RSウイルスは子どもの病気という印象がありますが、資料は年齢を問わず生涯にわたって感染を繰り返すものとして扱っています。この章では、大人がかかる病気としての輪郭と、何度もかかる理由、それに流行する時期の移り変わりまでを押さえます。
RSウイルスは大人になってもかかる呼吸器の感染症
RSウイルスは、正式名称を Respiratory Syncytial Virus といい、その頭文字からRSウイルスと呼ばれています。JIHSはこのウイルスを、年齢を問わず生涯にわたり感染を起こす病原体として説明しています。かかるのが乳幼児だけという書き方にはなっていません。何歳までかかるという年齢の上限も、資料には出てきません。
最初の感染は多くが乳幼児期に起こります。厚生労働省は、生後1歳までに50%以上、2歳までにほぼ100%の乳幼児が少なくとも1度は感染するとしています。大人のRSウイルス感染症は、初めての感染ではなく2回目以降の感染として起こるのが通常の形です。
主な症状として資料が挙げているのは、発熱・鼻水・咳の3つです。
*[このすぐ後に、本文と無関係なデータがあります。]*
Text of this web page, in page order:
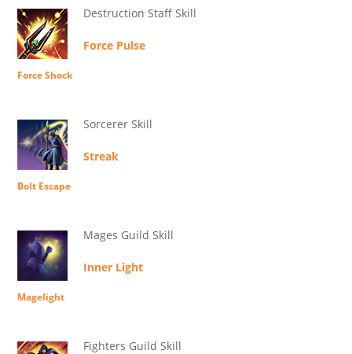
Destruction Staff Skill
Force Pulse
Force Shock
Sorcerer Skill
Streak
Bolt Escape
Mages Guild Skill
Inner Light
Magelight
Fighters Guild Skill
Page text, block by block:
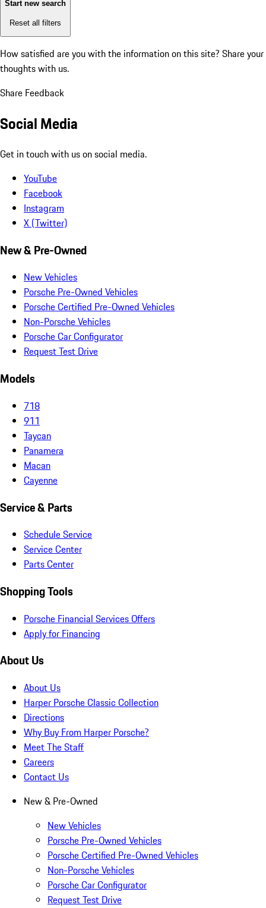
Start new search
Reset all filters
How satisfied are you with the information on this site? Share your
thoughts with us.
Share Feedback
Social Media
Get in touch with us on social media.
YouTube
Facebook
Instagram
X (Twitter)
New & Pre-Owned
New Vehicles
Porsche Pre-Owned Vehicles
Porsche Certified Pre-Owned Vehicles
Non-Porsche Vehicles
Porsche Car Configurator
Request Test Drive
Models
718
911
Taycan
Panamera
Macan
Cayenne
Service & Parts
Schedule Service
Service Center
Parts Center
Shopping Tools
Porsche Financial Services Offers
Apply for Financing
About Us
About Us
Harper Porsche Classic Collection
Directions
Why Buy From Harper Porsche?
Meet The Staff
Careers
Contact Us
New & Pre-Owned
New Vehicles
Porsche Pre-Owned Vehicles
Porsche Certified Pre-Owned Vehicles
Non-Porsche Vehicles
Porsche Car Configurator
Request Test Drive

どう出るのかは次の章で扱います。
なお感染症法上は5類感染症で、届け出は全国およそ3,000か所の小児科定点医療機関から行われる仕組みです。そのため大人が年間どれだけかかっているのかという実数は把握されていません。この記事で国内の患者数を書かないのは、この仕組みによるものです。
RSウイルスは終生免疫ができないため大人でも何度もかかる
一度かかっても、生涯にわたって感染を防ぐ終生免疫は獲得されません。JIHSは、年長児や大人を含めてRSウイルスの再感染は普遍的に見られると書いています。2回目・3回目の感染も起こりますし、毎年かかることもあります。
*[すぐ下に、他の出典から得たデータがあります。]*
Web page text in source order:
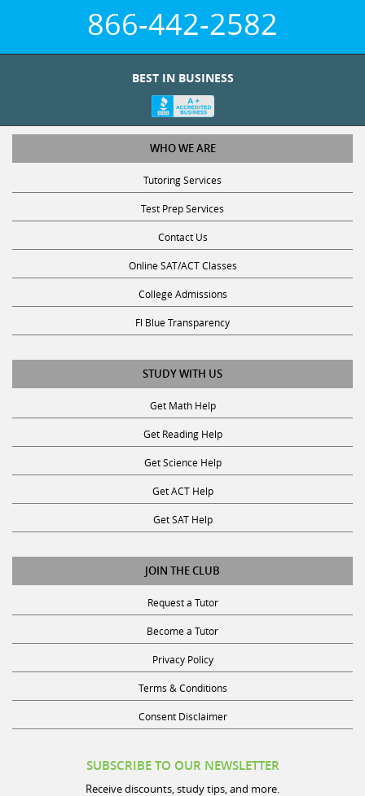
WHO WE ARE
Tutoring Services
Test Prep Services
Contact Us
Online SAT/ACT Classes
College Admissions
Fl Blue Transparency
STUDY WITH US
Get Math Help
Get Reading Help
Get Science Help
Get ACT Help
Get SAT Help
JOIN THE CLUB
Request a Tutor
Become a Tutor
Privacy Policy
Terms & Conditions
Consent Disclaimer
Receive discounts, study tips, and more.
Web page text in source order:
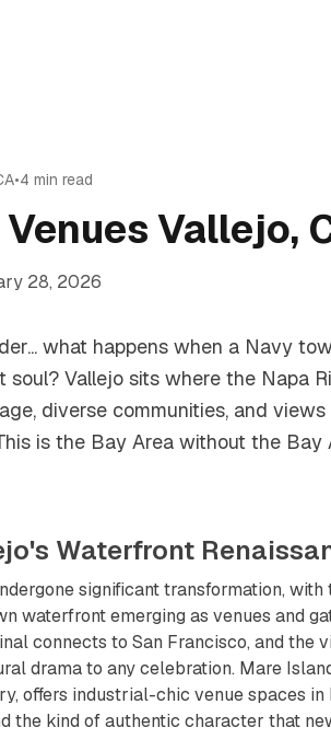
•4 min read
Vallejo,
28, 2026
what happens when a Navy
Vallejo sits where the Napa
diverse communities, and
is the Bay Area without the
Waterfront
significant transformation,
waterfront emerging as venues and
connects to San Francisco, and the
drama to any celebration. Mare
offers industrial-chic venue spaces
the kind of authentic character that

抗体そのものはできます。ただしJIHSは、血中で検出される抗体は即座に感染防御を意味しないとも書いています。抗体ができても感染を防ぎきれない、という言い方です。
ここから先は資料が答えていません。一度かかってできた免疫がどのくらい続くのかを示した数字は、一次情報に見当たりません。何か月・何年で切れるという書き方は、この記事ではしません。言えるのは、生涯にわたって再感染すること、終生免疫は獲得されないこと、この2つまでです。
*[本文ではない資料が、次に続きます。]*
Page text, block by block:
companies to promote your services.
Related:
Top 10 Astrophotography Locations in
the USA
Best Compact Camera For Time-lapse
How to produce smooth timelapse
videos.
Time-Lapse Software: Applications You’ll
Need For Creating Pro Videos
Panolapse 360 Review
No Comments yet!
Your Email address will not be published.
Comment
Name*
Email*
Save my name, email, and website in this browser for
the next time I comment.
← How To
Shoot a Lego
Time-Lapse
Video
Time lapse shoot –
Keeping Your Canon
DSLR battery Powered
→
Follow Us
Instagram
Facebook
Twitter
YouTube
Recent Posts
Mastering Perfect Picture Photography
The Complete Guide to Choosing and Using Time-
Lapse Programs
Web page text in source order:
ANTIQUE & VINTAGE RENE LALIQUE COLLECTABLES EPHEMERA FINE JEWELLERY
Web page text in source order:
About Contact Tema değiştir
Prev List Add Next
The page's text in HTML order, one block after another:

参考:国立健康危機管理研究機構「RSウイルス感染症とは(IDWR 2004年第22号)」

子どもと大人でRSウイルスの症状はどう違うのか
違いは重さの出方に表れます。JIHSは大人について、いわゆる普通感冒を起こすのみと書いています。厚生労働省のQ&Aも、成人では通常は感冒様症状のみとしています。感冒様症状とは、風邪と同じような症状という意味です。
一方、子どもについて示されているのは、初めて感染した乳幼児の症状です。厚生労働省のQ&Aは、初感染の乳幼児のうち約7割は上気道炎症状のみで軽快する一方、約3割で咳がひどくなり喘鳴や呼吸困難が現れるとしています。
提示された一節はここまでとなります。